Elephants bathing and splashing mud on their broad backs on the river bank, their mahouts watching for snakes and crocodiles. Women in sarees, long head-cloths or cotton shawls out pounding clothing on the banks. Occasionally around some larger town or village, there were men doing the same labor, the dhobees from a prosperous house.
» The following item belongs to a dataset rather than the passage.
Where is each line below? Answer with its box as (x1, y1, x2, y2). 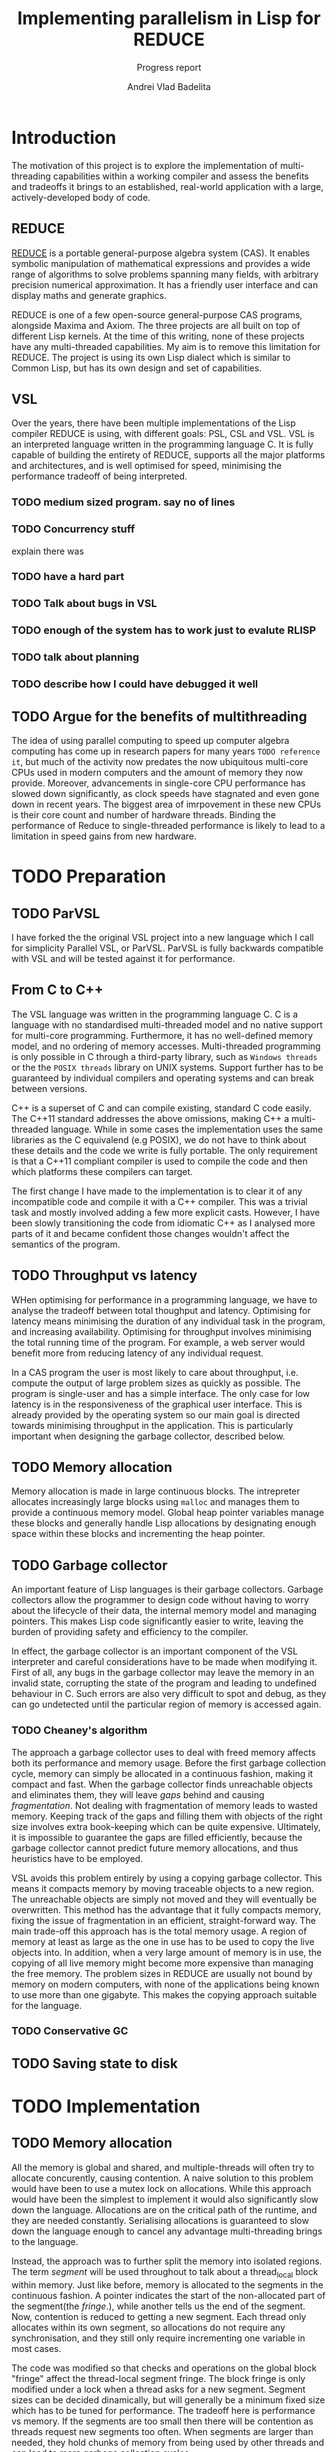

A rare Buddhist priest in a saffron robe and his begging bowl. More often Hindu priests. A local rajah or rich trader with his procession of loaded gharies, his retinue of gaudily dressed mercenary soldiers on horseback. Curtained sedan chairs borne by sweating lower-caste men that might contain a babu, a fat native clerk, or a patchouli-scented courtesan. And once, to Burgess Chiswick's delight, a column of infantry on the march. Exotic, they were, too, to one used to the sight of an English regiment. Red coats, white pyjammy trousers, white cross-belts, sandals and kurtaa shirts. Brown Bess muskets held at shoulder arms, cocked hats with neck-cloths bouncing against their necks to keep off the fierce sun and not a stitch more of European clothing on their backs. But they were well-closed-up and marching to fifes and drums, their English officers riding stocky native horses with their bearers trotting alongside.